Wine glasses and hourglasses: Non-adaptive complexity of vesicle traffic in microbial eukaryotes.

Microbial eukaryotes present a stunning diversity of endomembrane organization. From specialized secretory organelles such as the rhoptries and micronemes of apicomplexans, to peroxisome-derived metabolic compartments such as the glycosomes of kinetoplastids, different microbial taxa have explored different solutions to the compartmentalization and processing of cargo.
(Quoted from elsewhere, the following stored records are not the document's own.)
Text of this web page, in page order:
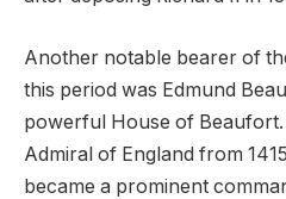
Another notable bearer of
this period was Edmund
powerful House of
Admiral of England from
became a prominent

The basic secretory and endocytic system, comprising the ER, Golgi, endosomes, and plasma membrane, as well as diverse taxon-specific specialized endomembrane organelles, are coupled by a complex network of cargo transport via vesicle traffic. It is tempting to connect form to function, ascribing biochemical roles to each compartment and vesicle of such a system. Here we argue that traffic systems of high complexity could arise through non-adaptive mechanisms via purely physical constraints, and subsequently be exapted for various taxon-specific functions. Our argument is based on a Boolean mathematical model of vesicle traffic: we specify rules of how compartments exchange vesicles; these rules then generate hypothetical cells with different types of endomembrane organization. Though one could imagine a large number of hypothetical vesicle traffic systems, very few of these are consistent with molecular interactions. Such molecular constraints are the bottleneck of a metaphorical hourglass, and the rules that make it through the bottleneck are expected to generate cells with many special properties. Sampling at random from among such rules represents an evolutionary null hypothesis: any properties of the resulting cells must be non-adaptive. We show by example that vesicle traffic systems generated in this random manner are reminiscent of the complex trafficking apparatus of real cells.